Persistent equivariant cohomology

TL;DR

This paper introduces persistent equivariant cohomology, explaining its concepts and providing explicit calculations for circle actions on Vietoris-Rips complexes, revealing how group actions influence topological features.

Contribution

It offers an accessible introduction to persistent equivariant cohomology and explicitly computes it for circle actions on Vietoris-Rips complexes using spectral sequences.

Findings

Explicit description of equivariant cohomology for circle actions

Identification of cohomology ring structure depending on scale parameter

Application of spectral sequences and Gysin homomorphism in computations

Abstract

This article has two goals. First, we hope to give an accessible introduction to persistent equivariant cohomology.

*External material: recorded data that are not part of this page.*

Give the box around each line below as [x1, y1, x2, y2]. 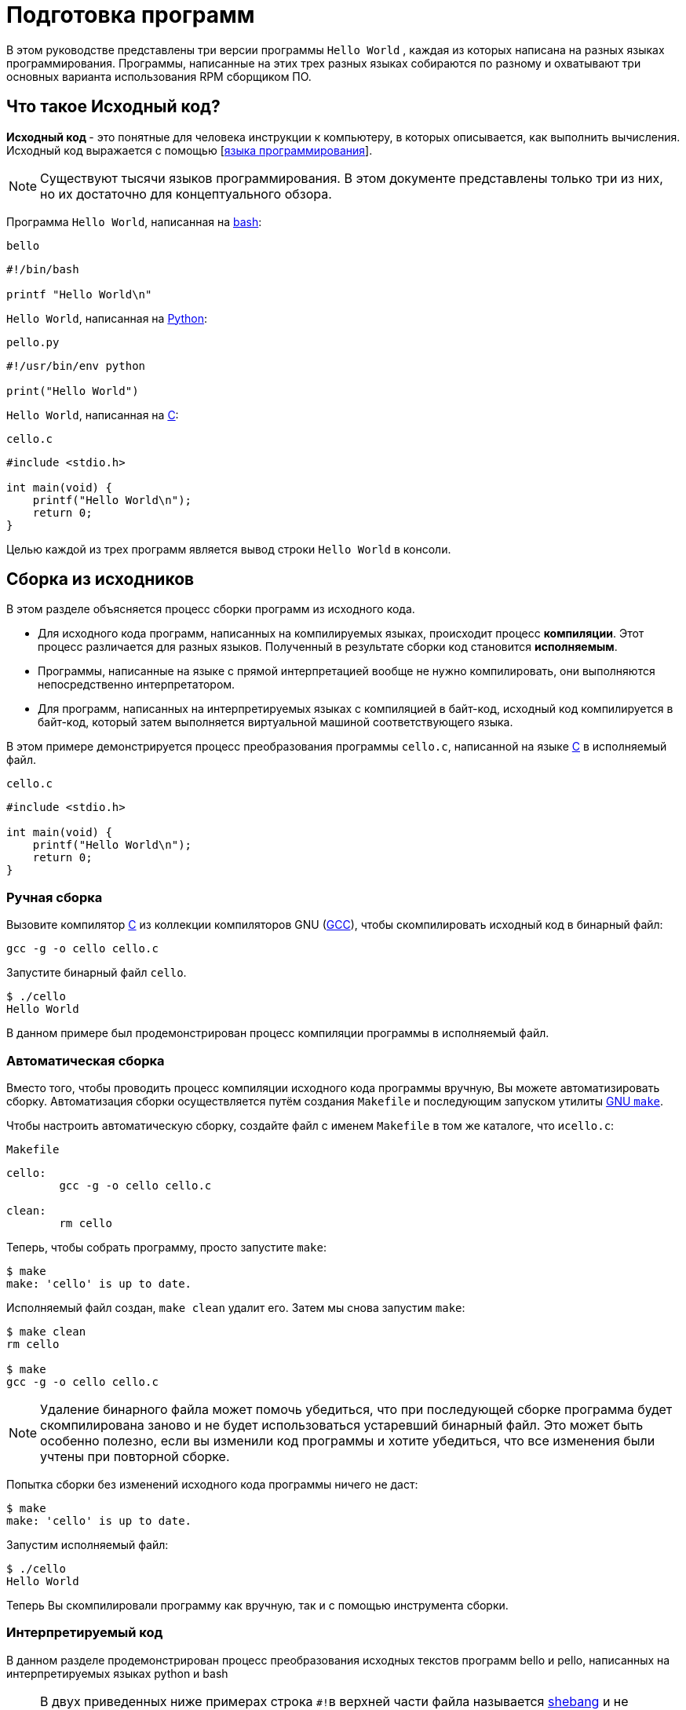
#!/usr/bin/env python [6, 359, 146, 372]
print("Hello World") [6, 384, 139, 397]
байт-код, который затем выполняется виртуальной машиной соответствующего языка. [38, 715, 513, 729]
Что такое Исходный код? [6, 97, 221, 117]
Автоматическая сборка [6, 1052, 165, 1069]
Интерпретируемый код [6, 1624, 163, 1641]
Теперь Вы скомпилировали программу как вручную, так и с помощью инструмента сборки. [6, 1598, 509, 1612]
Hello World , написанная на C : [6, 407, 179, 422]

Given a topological group $G$ acting on a filtered space, persistent Borel equivariant cohomology measures not only the shape of the filtration, but also attributes of the group action on the filtration, including in particular its fixed points. Second, we give an explicit description of the persistent equivariant cohomology of the circle action on the Vietoris-Rips metric thickenings of the circle, using the Serre spectral sequence and the Gysin homomorphism. Indeed, if $\frac{2\pi k}{2k+1} \le r < \frac{2\pi(k+1)}{2k+3}$, then $H^*_{S^1}(\mathrm{VR}^\mathrm{m}(S^1;r))\cong \mathbb{Z}[u]/(1\cdot3\cdot5\cdot\ldots \cdot (2k+1)\, u^{k+1})$ where $\mathrm{deg}(u)=2$.